Communications Officer, MITx MicroMasters in Supply Chain Management
Arthur Grau conducts internal and external communications for the MicroMasters in SCM community. He is interested in how community interactions influence outcomes in learning and social change. Prior to MIT CTL, Arthur served as the managing director for Applications for Good, a mobile app developer community that created apps for underserved populations. He has worked as an experience designer, and community & development manager in the education, health, and social enterprise sectors.
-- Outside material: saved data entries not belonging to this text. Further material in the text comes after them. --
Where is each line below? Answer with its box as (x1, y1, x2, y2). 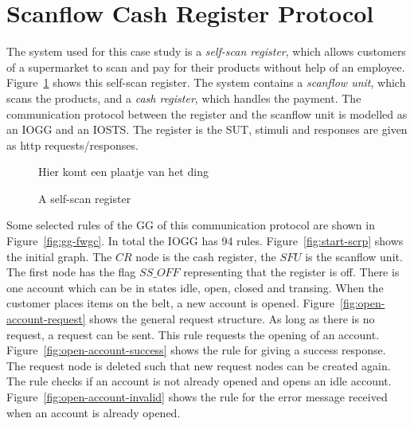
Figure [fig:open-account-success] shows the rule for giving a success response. (6, 342, 386, 358)
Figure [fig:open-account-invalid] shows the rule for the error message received (6, 389, 388, 405)
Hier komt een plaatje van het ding (38, 163, 209, 180)
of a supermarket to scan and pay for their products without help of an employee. (6, 58, 405, 75)
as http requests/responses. (6, 136, 139, 153)
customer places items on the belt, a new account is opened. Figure (6, 295, 334, 311)
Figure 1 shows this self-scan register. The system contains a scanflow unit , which (6, 74, 406, 91)
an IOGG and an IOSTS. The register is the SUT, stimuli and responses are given (6, 121, 408, 138)
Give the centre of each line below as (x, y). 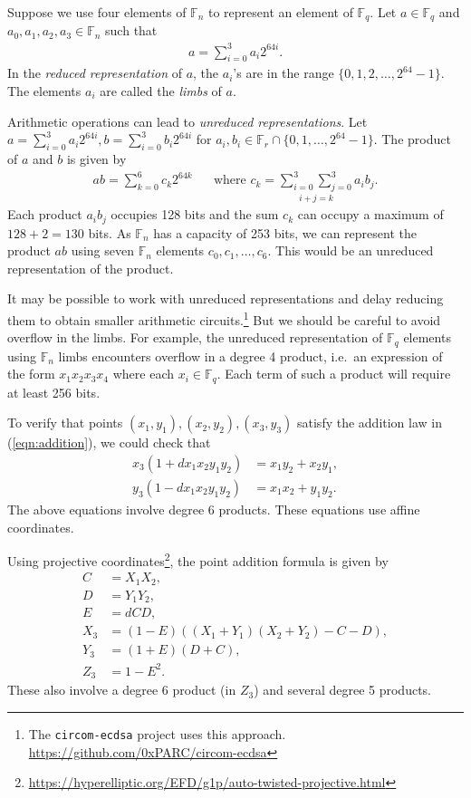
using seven (103, 250)
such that (131, 30)
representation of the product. (91, 268)
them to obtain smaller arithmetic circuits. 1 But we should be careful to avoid (224, 318)
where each (143, 374)
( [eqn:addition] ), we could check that (109, 442)
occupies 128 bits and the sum (195, 214)
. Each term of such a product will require (334, 374)
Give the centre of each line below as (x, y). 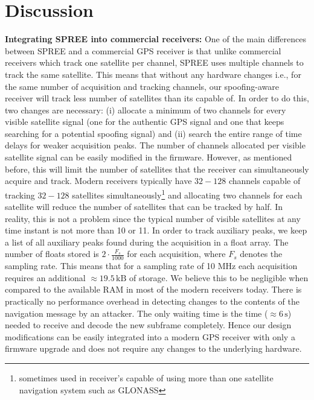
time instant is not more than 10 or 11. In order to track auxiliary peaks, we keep (156, 230)
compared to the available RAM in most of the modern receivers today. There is (153, 289)
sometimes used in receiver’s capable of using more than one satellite (146, 378)
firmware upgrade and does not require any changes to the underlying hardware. (153, 348)
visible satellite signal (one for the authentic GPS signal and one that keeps (145, 122)
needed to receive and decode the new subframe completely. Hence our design (148, 325)
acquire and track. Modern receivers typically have (98, 181)
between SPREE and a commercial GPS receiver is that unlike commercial (143, 50)
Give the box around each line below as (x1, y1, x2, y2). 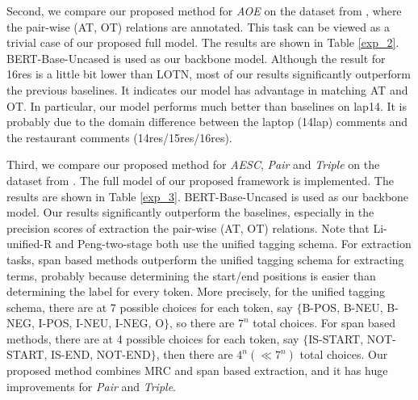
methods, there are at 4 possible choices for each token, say (6, 330, 299, 347)
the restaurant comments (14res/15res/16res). (6, 128, 232, 145)
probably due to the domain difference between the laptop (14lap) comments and (6, 113, 408, 130)
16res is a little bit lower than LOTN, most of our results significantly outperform (6, 65, 412, 82)
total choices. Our (299, 346, 388, 363)
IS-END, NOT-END (51, 346, 151, 363)
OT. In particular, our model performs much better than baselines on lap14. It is (6, 97, 408, 114)
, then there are (156, 346, 233, 363)
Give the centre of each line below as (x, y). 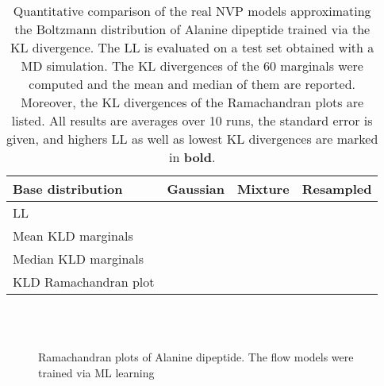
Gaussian (196, 189)
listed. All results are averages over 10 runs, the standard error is (192, 120)
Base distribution (68, 189)
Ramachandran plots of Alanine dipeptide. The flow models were (196, 357)
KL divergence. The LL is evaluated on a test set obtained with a (192, 47)
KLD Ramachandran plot (84, 282)
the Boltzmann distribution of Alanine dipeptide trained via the (192, 29)
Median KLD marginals (79, 259)
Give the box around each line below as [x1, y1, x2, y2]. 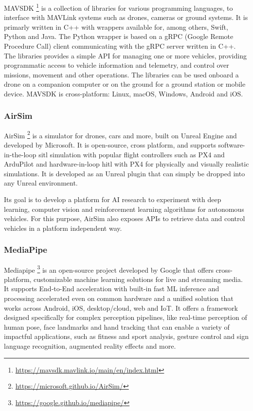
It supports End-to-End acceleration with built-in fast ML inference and [4, 283, 219, 294]
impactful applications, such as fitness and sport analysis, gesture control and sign [4, 331, 249, 341]
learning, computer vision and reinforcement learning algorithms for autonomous [4, 204, 244, 214]
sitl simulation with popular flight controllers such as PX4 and [38, 149, 225, 159]
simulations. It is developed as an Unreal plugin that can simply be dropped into [4, 168, 245, 178]
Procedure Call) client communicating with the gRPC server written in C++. [4, 41, 236, 51]
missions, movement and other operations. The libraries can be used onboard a [4, 69, 239, 79]
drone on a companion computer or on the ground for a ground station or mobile [4, 79, 246, 89]
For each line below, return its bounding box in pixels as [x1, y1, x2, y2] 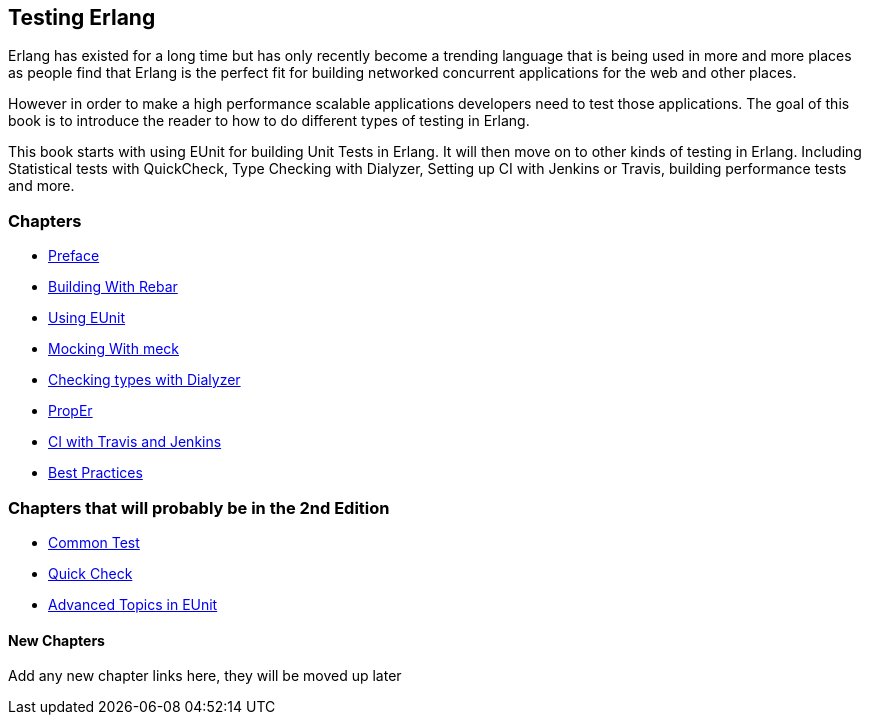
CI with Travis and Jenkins [48, 433, 222, 451]
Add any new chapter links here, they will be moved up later [8, 667, 402, 685]
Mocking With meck [48, 340, 179, 358]
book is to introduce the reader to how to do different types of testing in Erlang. [8, 112, 530, 130]
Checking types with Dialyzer [48, 371, 241, 389]
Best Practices [48, 464, 143, 482]
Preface [48, 247, 100, 265]
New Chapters [8, 631, 105, 649]
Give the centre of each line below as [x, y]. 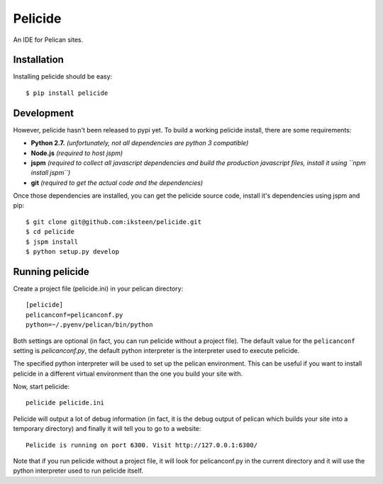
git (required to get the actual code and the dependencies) [117, 182]
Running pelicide [51, 272]
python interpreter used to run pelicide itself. [78, 471]
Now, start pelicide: [41, 387]
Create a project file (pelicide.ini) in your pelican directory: [98, 288]
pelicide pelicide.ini [65, 403]
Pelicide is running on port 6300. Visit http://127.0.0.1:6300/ [142, 445]
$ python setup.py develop [73, 252]
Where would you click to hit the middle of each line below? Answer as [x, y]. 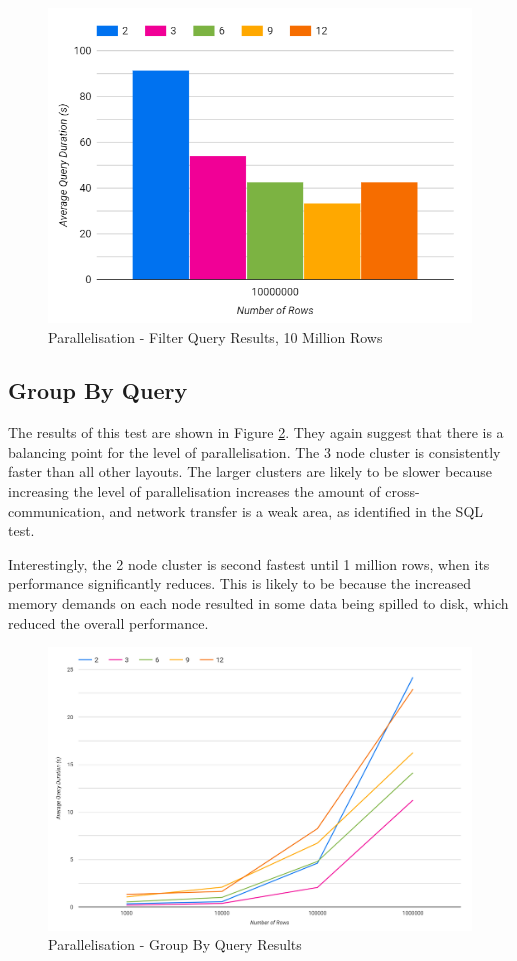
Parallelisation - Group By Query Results [175, 944]
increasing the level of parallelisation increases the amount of [194, 491]
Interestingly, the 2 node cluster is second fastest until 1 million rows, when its [249, 563]
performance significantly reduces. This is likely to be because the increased [239, 583]
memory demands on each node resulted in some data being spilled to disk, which [258, 603]
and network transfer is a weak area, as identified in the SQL [296, 510]
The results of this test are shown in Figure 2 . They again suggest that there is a [256, 432]
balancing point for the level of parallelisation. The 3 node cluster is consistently [254, 451]

He is currently completing a Masters in Design Innovation at the Massachusetts College of Art & Design and recieved his B.A. in Media and Social Change from the University of California in 2006.
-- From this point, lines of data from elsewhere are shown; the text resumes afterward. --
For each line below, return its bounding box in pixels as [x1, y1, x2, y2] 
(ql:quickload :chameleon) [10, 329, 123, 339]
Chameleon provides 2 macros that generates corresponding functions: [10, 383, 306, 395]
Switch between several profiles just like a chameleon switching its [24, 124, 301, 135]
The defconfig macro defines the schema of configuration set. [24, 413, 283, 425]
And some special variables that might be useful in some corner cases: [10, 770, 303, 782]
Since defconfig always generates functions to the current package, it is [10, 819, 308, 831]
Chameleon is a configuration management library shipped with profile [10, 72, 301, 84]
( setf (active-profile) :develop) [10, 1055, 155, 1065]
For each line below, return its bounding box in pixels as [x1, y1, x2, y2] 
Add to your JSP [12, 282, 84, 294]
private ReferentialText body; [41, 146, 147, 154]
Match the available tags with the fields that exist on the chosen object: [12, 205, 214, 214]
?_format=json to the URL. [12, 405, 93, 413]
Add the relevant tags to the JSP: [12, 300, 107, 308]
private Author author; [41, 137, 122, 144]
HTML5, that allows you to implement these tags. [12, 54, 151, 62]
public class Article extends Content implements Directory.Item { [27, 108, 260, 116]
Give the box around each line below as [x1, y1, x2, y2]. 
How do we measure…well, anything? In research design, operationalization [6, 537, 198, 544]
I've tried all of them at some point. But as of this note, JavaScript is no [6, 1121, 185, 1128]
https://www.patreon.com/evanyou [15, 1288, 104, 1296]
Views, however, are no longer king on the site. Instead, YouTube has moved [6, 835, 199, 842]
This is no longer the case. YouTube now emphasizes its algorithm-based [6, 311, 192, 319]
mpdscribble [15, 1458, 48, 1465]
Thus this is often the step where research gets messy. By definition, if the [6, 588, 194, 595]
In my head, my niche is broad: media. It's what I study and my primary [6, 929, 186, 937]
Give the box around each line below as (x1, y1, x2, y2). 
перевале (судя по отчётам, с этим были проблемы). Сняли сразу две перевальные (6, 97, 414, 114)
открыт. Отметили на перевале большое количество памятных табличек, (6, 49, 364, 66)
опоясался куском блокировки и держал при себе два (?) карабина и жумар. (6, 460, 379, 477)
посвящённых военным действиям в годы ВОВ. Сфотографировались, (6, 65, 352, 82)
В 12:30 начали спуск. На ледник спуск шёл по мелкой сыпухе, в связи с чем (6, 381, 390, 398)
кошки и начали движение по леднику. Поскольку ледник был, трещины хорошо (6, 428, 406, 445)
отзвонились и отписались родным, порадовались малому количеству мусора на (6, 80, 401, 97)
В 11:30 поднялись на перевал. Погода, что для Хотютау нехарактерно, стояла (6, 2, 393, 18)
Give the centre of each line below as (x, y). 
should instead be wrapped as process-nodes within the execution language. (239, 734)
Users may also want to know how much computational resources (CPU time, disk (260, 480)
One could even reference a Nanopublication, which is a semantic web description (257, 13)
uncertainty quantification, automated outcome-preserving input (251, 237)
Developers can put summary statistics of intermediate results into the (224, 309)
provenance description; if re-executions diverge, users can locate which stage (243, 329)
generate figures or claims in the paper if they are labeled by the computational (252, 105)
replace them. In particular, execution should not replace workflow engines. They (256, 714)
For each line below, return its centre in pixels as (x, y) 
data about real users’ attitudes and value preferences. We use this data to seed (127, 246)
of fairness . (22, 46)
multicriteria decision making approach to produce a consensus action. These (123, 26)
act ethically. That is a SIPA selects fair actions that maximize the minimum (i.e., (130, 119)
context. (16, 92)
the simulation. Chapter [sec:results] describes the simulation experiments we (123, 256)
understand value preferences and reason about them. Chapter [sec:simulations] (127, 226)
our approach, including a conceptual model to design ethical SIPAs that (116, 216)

Yinjin is a Ph.D. candidate in Engineering Systems at MIT Institute for Data, Systems, and Society. Her main research interests are behavioral modeling and urban logistics. She also holds a B.S. in Chemical and Biological Engineering, and an M.S. in Engineering Systems from MIT. She was the teaching assistant for Chris Caplice and Yossi Sheffi for the course SCM.260 Logistics Systems Analysis at MIT and conducted lectures and created exams and graded assignment materials. She has been involved in the SCM MicroMasters program since its commencement, first in beta testing problems and now in creating them.
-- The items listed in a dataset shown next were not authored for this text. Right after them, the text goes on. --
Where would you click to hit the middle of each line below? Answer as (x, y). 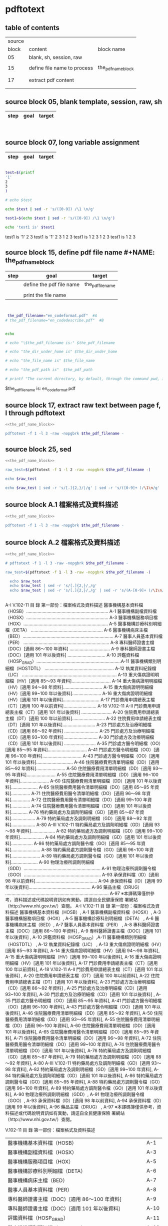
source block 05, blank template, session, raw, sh (84, 102)
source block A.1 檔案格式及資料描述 (62, 504)
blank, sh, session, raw (55, 57)
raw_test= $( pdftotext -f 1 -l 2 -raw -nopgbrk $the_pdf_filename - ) (78, 469)
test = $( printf (20, 172)
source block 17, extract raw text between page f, (83, 405)
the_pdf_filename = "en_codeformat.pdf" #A (52, 315)
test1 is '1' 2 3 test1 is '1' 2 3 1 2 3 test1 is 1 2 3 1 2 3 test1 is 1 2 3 (70, 236)
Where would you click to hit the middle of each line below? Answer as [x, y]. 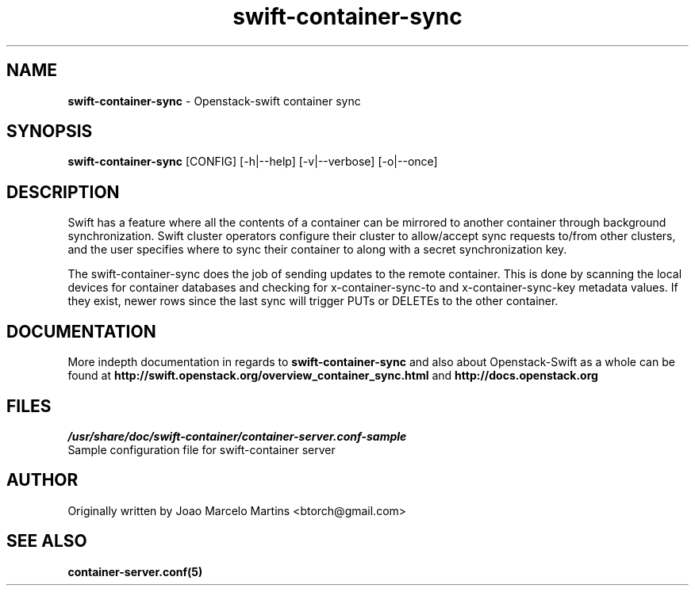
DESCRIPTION [63, 192]
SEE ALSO [47, 541]
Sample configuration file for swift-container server [202, 449]
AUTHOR [42, 480]
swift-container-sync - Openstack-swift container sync [214, 101]
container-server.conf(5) [135, 571]
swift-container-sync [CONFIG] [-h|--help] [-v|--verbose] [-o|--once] [253, 162]
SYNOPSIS [50, 132]
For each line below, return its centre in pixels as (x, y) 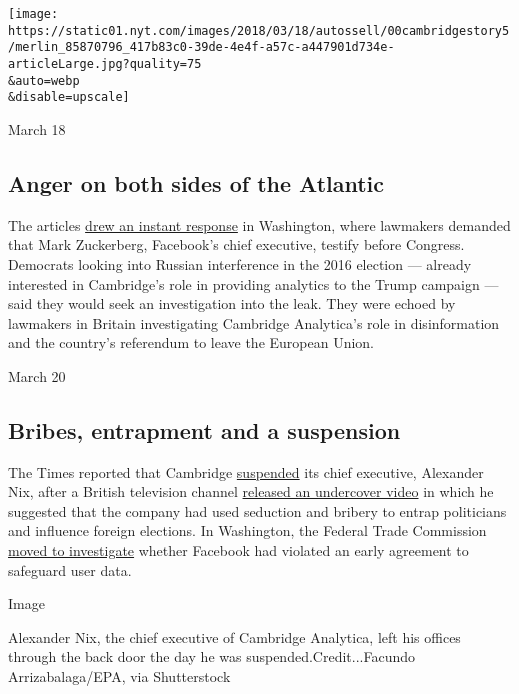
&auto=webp (44, 80)
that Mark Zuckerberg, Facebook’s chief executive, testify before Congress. (236, 244)
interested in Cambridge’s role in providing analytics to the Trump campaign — (253, 283)
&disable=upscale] (69, 97)
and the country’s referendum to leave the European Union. (191, 342)
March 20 (37, 375)
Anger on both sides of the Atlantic (196, 182)
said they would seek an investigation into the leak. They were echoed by (232, 303)
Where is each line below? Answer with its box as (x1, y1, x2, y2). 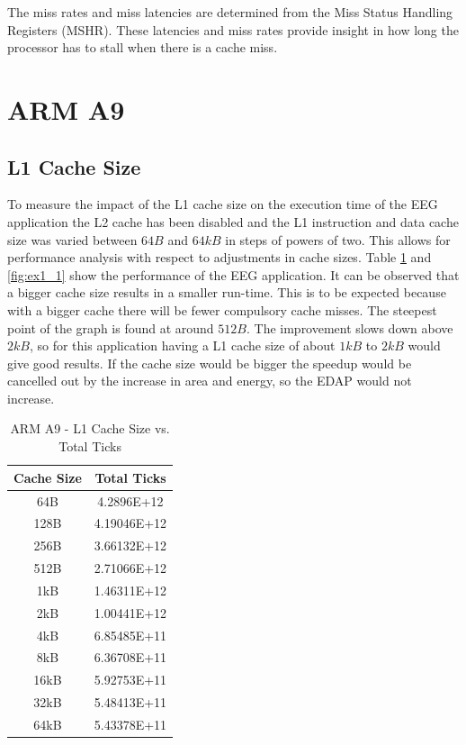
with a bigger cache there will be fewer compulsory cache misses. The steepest (7, 300, 437, 319)
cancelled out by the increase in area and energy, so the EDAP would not (7, 371, 412, 390)
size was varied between (7, 230, 138, 249)
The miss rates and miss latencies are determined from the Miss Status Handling (7, 3, 453, 21)
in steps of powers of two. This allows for (225, 230, 451, 249)
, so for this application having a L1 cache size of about (29, 336, 336, 355)
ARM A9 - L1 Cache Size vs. (10, 419, 170, 438)
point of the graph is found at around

Data Analyst, Problem creator
Lita is a Ph.D. candidate in Engineering Systems at MIT Institute for Data, Systems, and Society. Her research deals with the optimal space allocation within urban retail stores under severe space constraints through the application of optimization and simulation methods. During her time at MIT, she has served as a graduate research assistant and a teaching assistant at CTL. She also holds a B.E.(Hons) in Mechanical Engineering from Birla Institute of Technology and Science, India, and two Master’s degrees: an M.Sc. in Engineering Systems from MIT and an M.Eng. in Mechanical Engineering, from Cornell University. She also has experience in teaching graduate level courses related to inventory management and data analytics. She has been engaged in the SCM MicroMasters program since its commencement, initially by providing supplementary support and later by joining the team officially to conduct various data analyses and contribute to problem creation for different SCx courses.
Shruti has been a teaching assistant for the Micromasters program for the last two years. She is a graduate student at MIT in the system design and management program. She previously pursued an MBA and an undergraduate in computer science from India. She has experience in the fast moving consumer goods, high technology, and IoT sectors.
Atikha is a graduate student at MIT, pursuing her master's degree in System Design and Management. She holds an ME in Electronics and Communication engineering. Prior to MIT, she has worked for an NGO in India, handling its business operations and logistics. She has also worked as a Global Supply Chain Manager intern at Tesla in the summer of 2017.